(Records drawn from a dataset)
◆ ◆ ◆
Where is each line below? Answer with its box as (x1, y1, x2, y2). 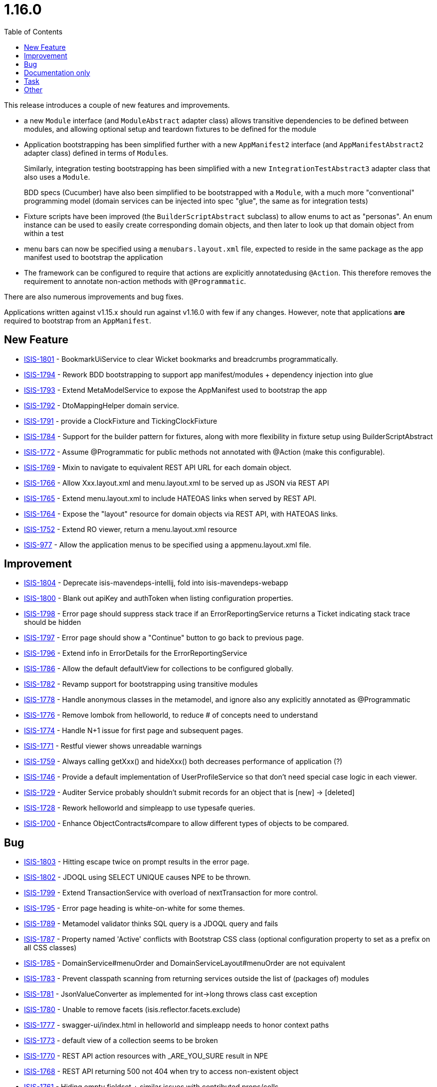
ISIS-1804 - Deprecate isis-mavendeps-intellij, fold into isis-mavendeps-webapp (24, 578, 288, 587)
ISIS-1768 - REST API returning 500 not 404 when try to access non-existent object (24, 1067, 299, 1076)
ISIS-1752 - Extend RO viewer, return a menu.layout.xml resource (24, 525, 237, 534)
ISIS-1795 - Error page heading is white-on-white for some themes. (24, 904, 245, 913)
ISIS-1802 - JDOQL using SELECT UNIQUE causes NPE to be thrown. (24, 873, 251, 882)
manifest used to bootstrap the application (24, 253, 163, 262)
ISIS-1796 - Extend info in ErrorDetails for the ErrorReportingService (24, 649, 247, 658)
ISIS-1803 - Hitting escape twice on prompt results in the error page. (24, 857, 249, 866)
◆ ◆ ◆
# Exercise goal
Identify the lines in the records above that contain the word "ISIS", then state how many there are and nothing more.

# Final answer
7